1)      Des Moines means “of the monks” in French.  However, the root of this is quite different.  In 1673 Father Marquette met the Peoria Native American tribe near what is now the Des Moines river.  He asked what the name of their rival tribe was, and was told that they were the Moingoana.  Linguists have recently discovered that this was almost certainly an insult, as Moingoana meant “excrement faces.”
2)      I’d heard that the “Thomas Crapper invented the toilet” account was a bit of historic satire.  However, it’s sort of true.  There was an actual Thomas Crapper, an Englishman who lived from the 1830’s into the early 1900’s, who promoted public sanitation.  While he didn’t invent any of the versions of a toilet, his company did manufacture one of them.  Weirdly, the modern slang word “crap” does not come from his name—actually it’s just an older term, and so is a coincidence.
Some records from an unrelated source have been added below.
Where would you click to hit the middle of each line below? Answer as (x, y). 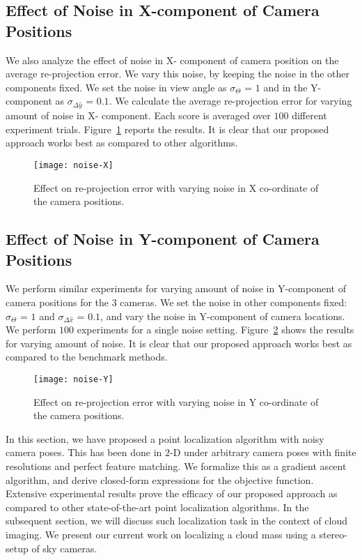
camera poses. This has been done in (84, 452)
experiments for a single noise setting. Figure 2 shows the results (215, 330)
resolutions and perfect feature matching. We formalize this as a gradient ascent (176, 466)
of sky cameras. (64, 548)
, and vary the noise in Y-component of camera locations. (223, 316)
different (309, 115)
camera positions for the (57, 302)
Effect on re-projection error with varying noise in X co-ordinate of (176, 187)
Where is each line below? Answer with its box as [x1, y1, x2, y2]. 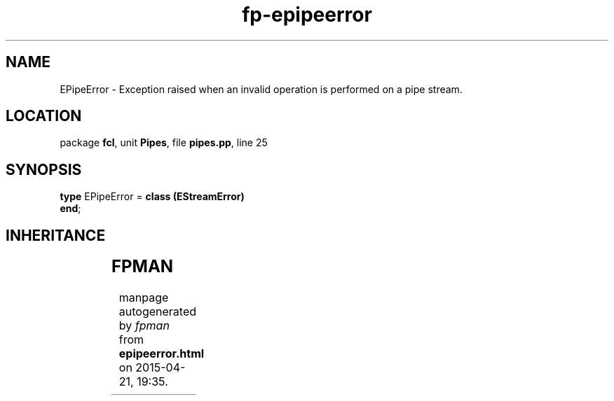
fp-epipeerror [242, 3, 372, 27]
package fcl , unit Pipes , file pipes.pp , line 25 [60, 136, 268, 149]
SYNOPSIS [6, 160, 82, 178]
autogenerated [118, 304, 197, 319]
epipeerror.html [118, 346, 205, 361]
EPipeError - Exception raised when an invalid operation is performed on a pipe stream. [60, 83, 463, 95]
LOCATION [6, 107, 82, 125]
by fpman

3)      Fossilized pieces of recognizable excrement are known as “coprolites.”  One of the most famous human examples is known as the Lloyds Bank coprolite, which is an unusually well preserved leaving at a 9th century Viking settlement in what is now York, England, which was discovered during construction of the bank in 1972.  In 1991, for insurance purposes, scientist Andrew Jones said, “This is the most exciting piece of excrement I’ve ever seen.  In its own way it’s as valuable as the Crown Jewels.”  If you’re interested in seeing it with your own eyes it’s on display at the JORVIK Viking Centre in York.